Thursday, September 30, 2004 | Professor of Biochemistry Homme Hellinga has been selected as one of the first recipients of the National Institutes of Health (NIH) Director’s Pioneer Award. The award – which provides an unrestricted grant of $500,000 per year for five years – was established “to encourage exceptional researchers and thinkers from multiple disciplines to conduct high-risk, high-impact research related to the improvement of human health,” according to the institute.

Hellinga was among nine researchers named to receive the awards, which were announced on September 29, 2004, by NIH Director Elias A. Zerhouni, M.D.

“We are extremely pleased by the overwhelming number and caliber of nominations we received,” Zerhouni said. “By bringing the awardees’ unique perspectives and creativity to bear on key medical research questions, these scientific Pioneers may one day develop seminal theories or technologies that will propel science forward to improve human health.”

The winners were chosen based on qualities such as their scientific innovation and creativity, intellectual energy and leadership potential, said the NIH.

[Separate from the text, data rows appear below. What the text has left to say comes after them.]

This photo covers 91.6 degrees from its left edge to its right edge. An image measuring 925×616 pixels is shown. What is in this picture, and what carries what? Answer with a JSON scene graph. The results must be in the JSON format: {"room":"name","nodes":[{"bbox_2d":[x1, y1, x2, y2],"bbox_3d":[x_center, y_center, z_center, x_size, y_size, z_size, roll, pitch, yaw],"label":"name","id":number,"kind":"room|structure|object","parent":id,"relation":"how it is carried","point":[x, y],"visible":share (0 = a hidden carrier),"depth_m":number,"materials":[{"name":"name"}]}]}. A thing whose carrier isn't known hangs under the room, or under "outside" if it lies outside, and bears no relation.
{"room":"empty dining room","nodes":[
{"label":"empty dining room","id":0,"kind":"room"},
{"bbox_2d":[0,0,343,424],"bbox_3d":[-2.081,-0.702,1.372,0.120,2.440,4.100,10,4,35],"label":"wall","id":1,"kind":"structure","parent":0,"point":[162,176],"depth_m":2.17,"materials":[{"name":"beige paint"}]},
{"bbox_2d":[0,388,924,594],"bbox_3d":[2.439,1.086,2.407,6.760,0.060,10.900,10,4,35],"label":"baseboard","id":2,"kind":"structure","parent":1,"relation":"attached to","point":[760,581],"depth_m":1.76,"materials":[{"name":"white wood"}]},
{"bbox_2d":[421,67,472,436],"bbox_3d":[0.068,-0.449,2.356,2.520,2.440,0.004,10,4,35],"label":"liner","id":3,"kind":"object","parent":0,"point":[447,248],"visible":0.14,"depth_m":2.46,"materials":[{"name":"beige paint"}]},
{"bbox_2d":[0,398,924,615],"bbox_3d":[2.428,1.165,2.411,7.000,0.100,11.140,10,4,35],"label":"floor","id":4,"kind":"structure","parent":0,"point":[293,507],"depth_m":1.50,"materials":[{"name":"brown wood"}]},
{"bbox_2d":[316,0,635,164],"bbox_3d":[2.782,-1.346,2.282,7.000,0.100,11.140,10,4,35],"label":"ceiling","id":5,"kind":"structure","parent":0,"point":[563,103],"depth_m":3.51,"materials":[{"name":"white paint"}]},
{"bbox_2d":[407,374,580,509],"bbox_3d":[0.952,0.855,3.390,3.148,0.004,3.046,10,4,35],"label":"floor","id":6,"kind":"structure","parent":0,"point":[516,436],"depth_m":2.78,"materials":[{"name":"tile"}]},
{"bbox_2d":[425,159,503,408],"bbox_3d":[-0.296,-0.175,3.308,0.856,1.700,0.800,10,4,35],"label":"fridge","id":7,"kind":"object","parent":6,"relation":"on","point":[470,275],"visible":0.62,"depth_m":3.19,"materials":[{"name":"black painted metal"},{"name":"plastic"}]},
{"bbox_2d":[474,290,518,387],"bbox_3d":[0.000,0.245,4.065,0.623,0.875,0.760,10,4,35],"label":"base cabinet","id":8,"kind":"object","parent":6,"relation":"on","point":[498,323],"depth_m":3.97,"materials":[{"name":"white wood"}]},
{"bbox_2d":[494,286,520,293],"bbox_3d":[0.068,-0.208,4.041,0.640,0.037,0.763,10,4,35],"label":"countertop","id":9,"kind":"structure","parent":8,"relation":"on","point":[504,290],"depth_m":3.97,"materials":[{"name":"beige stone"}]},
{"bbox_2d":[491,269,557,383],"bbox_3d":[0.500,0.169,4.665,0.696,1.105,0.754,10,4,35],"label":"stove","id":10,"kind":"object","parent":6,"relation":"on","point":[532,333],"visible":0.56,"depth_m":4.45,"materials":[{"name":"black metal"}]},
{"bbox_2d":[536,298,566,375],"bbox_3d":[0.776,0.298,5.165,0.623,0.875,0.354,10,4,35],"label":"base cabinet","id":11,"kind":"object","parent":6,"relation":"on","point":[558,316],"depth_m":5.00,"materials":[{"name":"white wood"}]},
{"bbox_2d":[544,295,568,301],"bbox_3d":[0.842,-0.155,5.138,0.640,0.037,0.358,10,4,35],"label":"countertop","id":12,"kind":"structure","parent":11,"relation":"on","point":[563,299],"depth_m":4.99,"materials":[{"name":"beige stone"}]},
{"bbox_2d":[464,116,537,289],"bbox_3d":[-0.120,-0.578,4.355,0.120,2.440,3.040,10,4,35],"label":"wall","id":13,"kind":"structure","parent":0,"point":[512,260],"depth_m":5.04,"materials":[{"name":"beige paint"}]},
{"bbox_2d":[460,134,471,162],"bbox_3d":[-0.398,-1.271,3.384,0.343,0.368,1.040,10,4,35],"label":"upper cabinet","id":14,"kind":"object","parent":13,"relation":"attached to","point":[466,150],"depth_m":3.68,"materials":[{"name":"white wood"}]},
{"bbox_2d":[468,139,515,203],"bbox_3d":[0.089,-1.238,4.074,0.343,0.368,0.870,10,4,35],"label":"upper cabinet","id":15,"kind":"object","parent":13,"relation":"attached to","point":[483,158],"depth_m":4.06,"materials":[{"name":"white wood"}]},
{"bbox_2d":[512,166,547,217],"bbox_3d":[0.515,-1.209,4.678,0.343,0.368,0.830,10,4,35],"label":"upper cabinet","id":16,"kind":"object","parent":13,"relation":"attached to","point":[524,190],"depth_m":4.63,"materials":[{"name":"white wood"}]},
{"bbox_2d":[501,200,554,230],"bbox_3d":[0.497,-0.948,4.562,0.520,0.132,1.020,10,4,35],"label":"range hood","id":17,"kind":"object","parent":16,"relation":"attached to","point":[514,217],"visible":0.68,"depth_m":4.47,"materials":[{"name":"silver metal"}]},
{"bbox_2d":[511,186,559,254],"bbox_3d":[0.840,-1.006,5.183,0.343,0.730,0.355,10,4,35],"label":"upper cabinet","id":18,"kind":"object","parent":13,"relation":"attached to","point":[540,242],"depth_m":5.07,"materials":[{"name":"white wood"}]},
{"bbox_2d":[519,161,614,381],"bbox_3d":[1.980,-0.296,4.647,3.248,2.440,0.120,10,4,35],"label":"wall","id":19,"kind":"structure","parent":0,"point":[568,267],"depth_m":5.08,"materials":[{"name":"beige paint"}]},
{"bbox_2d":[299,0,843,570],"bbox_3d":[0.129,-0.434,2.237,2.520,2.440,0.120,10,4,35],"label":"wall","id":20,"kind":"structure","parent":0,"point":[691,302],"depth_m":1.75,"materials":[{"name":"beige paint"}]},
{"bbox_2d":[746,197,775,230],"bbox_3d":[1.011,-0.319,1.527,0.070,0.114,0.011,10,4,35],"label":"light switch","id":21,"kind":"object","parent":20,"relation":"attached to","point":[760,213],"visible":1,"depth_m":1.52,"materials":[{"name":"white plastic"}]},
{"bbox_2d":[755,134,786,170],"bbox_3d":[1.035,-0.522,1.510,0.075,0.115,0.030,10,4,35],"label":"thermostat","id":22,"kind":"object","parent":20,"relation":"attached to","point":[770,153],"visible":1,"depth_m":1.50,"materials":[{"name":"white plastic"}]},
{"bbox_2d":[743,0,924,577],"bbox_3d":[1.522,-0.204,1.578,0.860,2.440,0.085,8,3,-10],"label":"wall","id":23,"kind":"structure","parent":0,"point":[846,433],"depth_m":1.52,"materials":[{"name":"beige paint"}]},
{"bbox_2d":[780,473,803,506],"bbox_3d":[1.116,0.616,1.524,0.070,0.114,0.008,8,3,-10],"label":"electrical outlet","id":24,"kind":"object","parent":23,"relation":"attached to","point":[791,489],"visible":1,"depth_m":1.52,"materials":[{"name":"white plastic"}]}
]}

Hellinga’s research has concentrated on theoretical and experimental approaches to designing proteins and drugs. His computational methods have enabled him and his colleagues to engineer proteins to alter their functions.

For example, in one recent paper, he and his colleagues described using computational design to engineer a naturally occurring bacterial protein to detect a nerve gas. And in another paper, the researchers described the first use of computational design methods to transform a protein devoid of catalytic activity into a biologically active enzyme.

Such efforts aim at developing a new technology of “synthetic biology,” in which scientists construct tailor-made organisms for a variety of tasks, including as “biological sentinels.” Such sentinels could find wide use in medical and environmental applications. Engineered proteins could provide the basis of detectors for explosives, toxic agents, pollutants or molecular markers of disease.